After sharing a sample menu with potential customers and learning she was within the ideal price range, Liberatore said she then went on a statewide quest to find every restaurant similar to hers.
“I tried the food, evaluated portion sizes and studied menus and prices,” she told the class. “I found a food distributor, developed a menu and determined all the things that would affect my bottom line, such as the cost of ingredients, electricity, labor, advertising and workers’ compensation insurance, as well as repairing and replacing equipment.”
She then calculated what prices the market could handle and adjusted portion sizes when her profit margin was low, she said.
“But ultimately I realized that my priority was keeping customers happy and that I preferred giving generous helpings over generating larger profit margins,” she continued. “While I like working with a 30 percent markup, sometimes I change one or two items and bump something 10 cents to give myself some breathing room.”

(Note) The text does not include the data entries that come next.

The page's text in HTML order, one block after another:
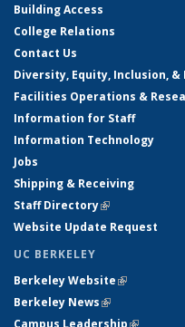
Building Access
College Relations
Contact Us
Diversity, Equity, Inclusion, &
Facilities Operations &
Information for Staff
Information Technology
Jobs
Shipping & Receiving
Staff Directory(link is
Website Update Request
UC BERKELEY
Berkeley Website(link is
Berkeley News(link is
Campus Leadership(link is
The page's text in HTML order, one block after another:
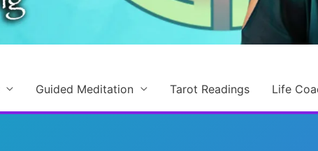
Guided Meditation Tarot Readings Life
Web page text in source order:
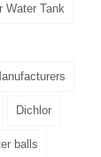
Water Tank
Dichlor
balls
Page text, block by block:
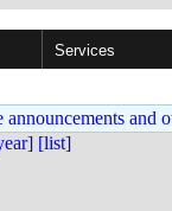
Services
and
[list]
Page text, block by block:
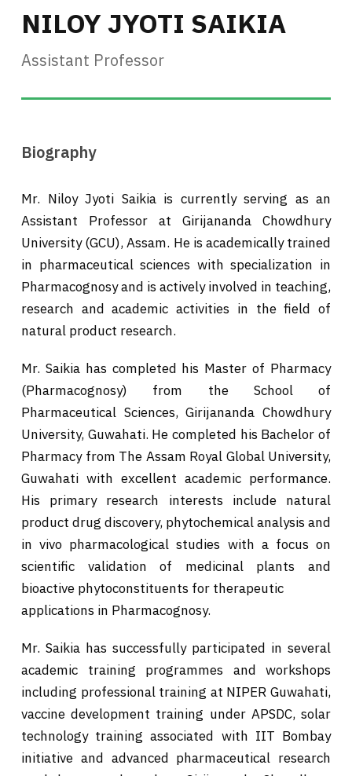
NILOY JYOTI SAIKIA
Assistant Professor
Biography
Mr. Niloy Jyoti Saikia is currently serving as an
Assistant Professor at Girijananda Chowdhury
University (GCU), Assam. He is academically trained
in pharmaceutical sciences with specialization in
Pharmacognosy and is actively involved in teaching,
research and academic activities in the field of
natural product research.
Mr. Saikia has completed his Master of Pharmacy
(Pharmacognosy) from the School of
Pharmaceutical Sciences, Girijananda Chowdhury
University, Guwahati. He completed his Bachelor of
Pharmacy from The Assam Royal Global University,
Guwahati with excellent academic performance.
His primary research interests include natural
product drug discovery, phytochemical analysis and
in vivo pharmacological studies with a focus on
scientific validation of medicinal plants and
bioactive phytoconstituents for therapeutic
applications in Pharmacognosy.
Mr. Saikia has successfully participated in several
academic training programmes and workshops
including professional training at NIPER Guwahati,
vaccine development training under APSDC, solar
technology training associated with IIT Bombay
initiative and advanced pharmaceutical research
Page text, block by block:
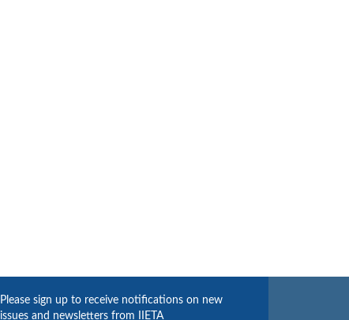
Please sign up to receive notifications on new
issues and newsletters from IIETA
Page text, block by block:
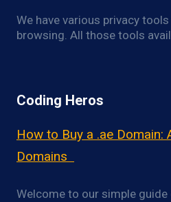
We have various privacy
browsing. All those tools
Coding Heros
How to Buy a .ae Domain:
Domains
Welcome to our simple guide
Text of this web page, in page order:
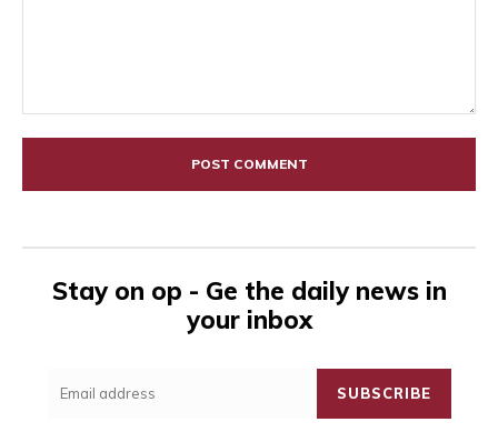
Stay on op - Ge the daily news in
your inbox
SUBSCRIBE
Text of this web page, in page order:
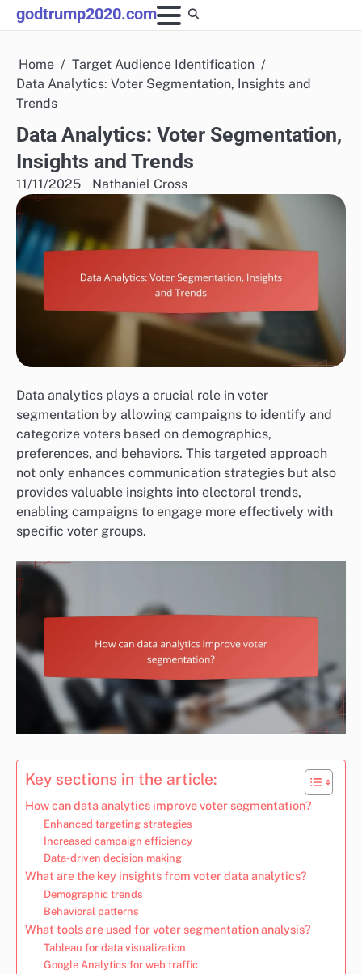
Skip
to
godtrump2020.com
Home
Target Audience Identification
Data Analytics: Voter Segmentation, Insights and
Trends
Data Analytics: Voter Segmentation,
Insights and Trends
11/11/2025 Nathaniel Cross
Data analytics plays a crucial role in voter
segmentation by allowing campaigns to identify and
categorize voters based on demographics,
preferences, and behaviors. This targeted approach
not only enhances communication strategies but also
provides valuable insights into electoral trends,
enabling campaigns to engage more effectively with
specific voter groups.
Key sections in the article:
How can data analytics improve voter segmentation?
Enhanced targeting strategies
Increased campaign efficiency
Data-driven decision making
What are the key insights from voter data analytics?
Demographic trends
Behavioral patterns
What tools are used for voter segmentation analysis?
Tableau for data visualization
Google Analytics for web traffic
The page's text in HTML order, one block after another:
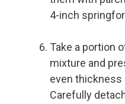
4-inch
Take a portion
mixture and
even thickness
Carefully
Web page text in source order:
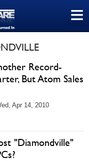
≡
Record-
But Atom Sales
Apr 14, 2010
"Diamondville"
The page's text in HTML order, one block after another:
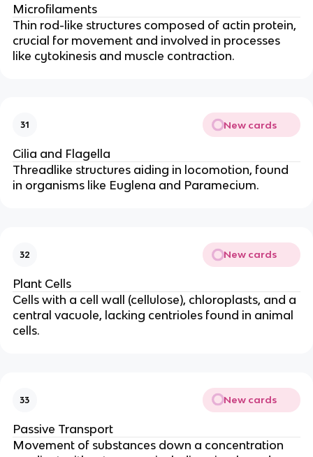
Microfilaments
Thin rod-like structures composed of actin protein,
crucial for movement and involved in processes
like cytokinesis and muscle contraction.
31 New cards
Cilia and Flagella
Threadlike structures aiding in locomotion, found
in organisms like Euglena and Paramecium.
32 New cards
Plant Cells
Cells with a cell wall (cellulose), chloroplasts, and a
central vacuole, lacking centrioles found in animal
cells.
33 New cards
Passive Transport
Movement of substances down a concentration
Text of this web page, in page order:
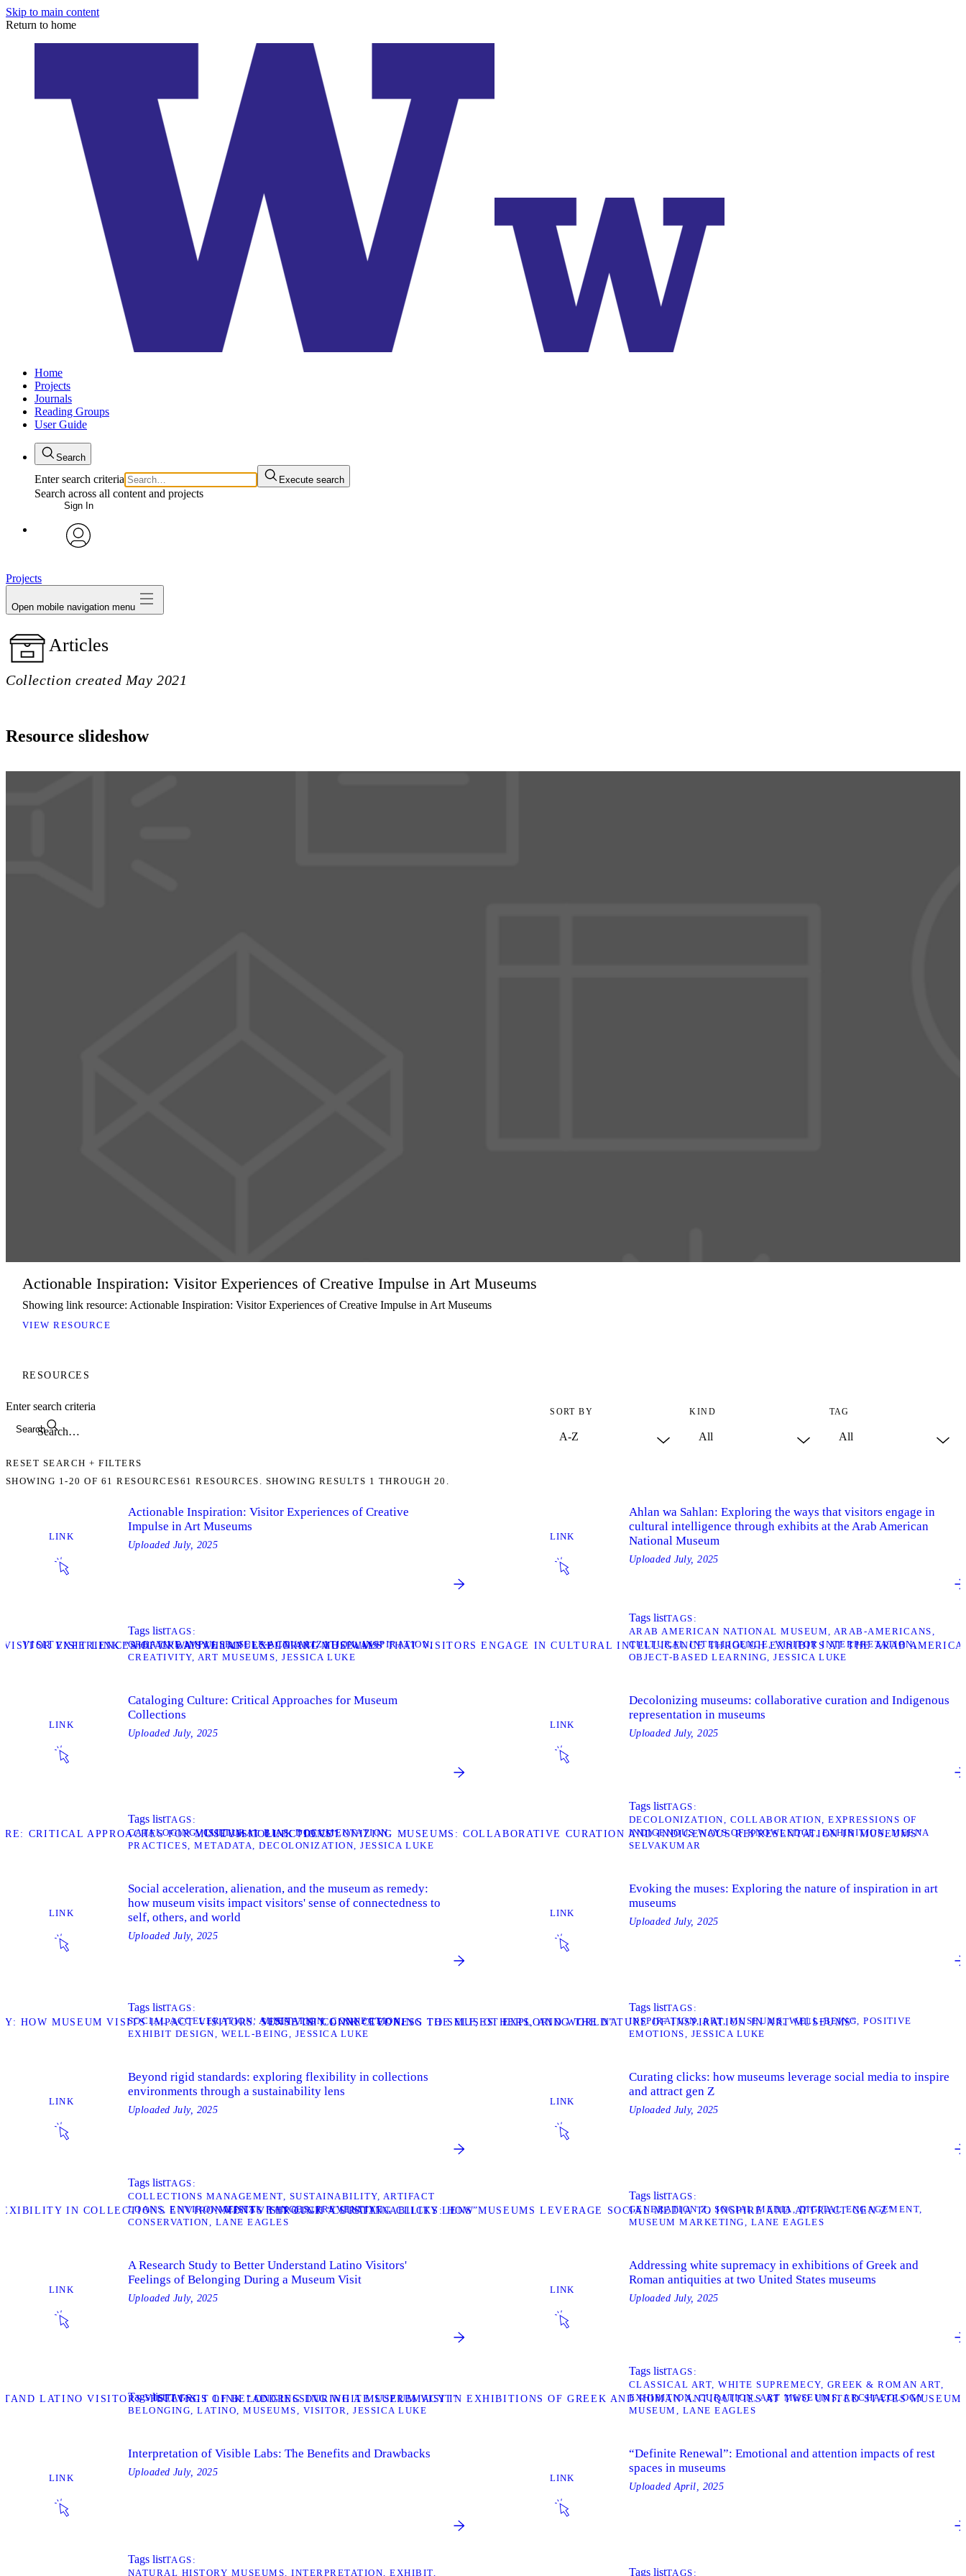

Every six months, Liberatore said she reassessed her prices because the cost of food is “very volatile.”
Liberatore also serves as the regional program coordinator of Top Gun, an entrepreneurial accelerator program offered by the Maine Center for Entrepreneurial Development, University of Maine and Maine Technology Institute.
The founder and former owner of Baxter Tea Company in Gardiner said
she relied on her previous pricing experience to determine what to charge at her restaurant.
Also helping her develop prices were representatives from a local food distributor. They sat down and examined the elements that went into every item to understand the true cost and assess the viability of a Mexican restaurant in central Maine.
“I knew my business idea had potential, but my goal was to figure out if it was worth putting money into,” said Liberatore, who previously served as program manager of Scratchpad Business Accelerator, a collaboration between UMaine and the Maine Technology Institute.
Since opening Lisa’s Legit Burritos in Gardiner, Liberatore has opened two more locations in Augusta, Maine, and Kingsport, Tennessee. While she manages the Gardiner restaurant, the other sites have different owners who operate under a licensing agreement with her.
Liberatore said she enjoys the restaurant business and knowing that she is bringing “fast, fresh Mexican food” to central Maine.
“I’m thankful for every customer,” she said.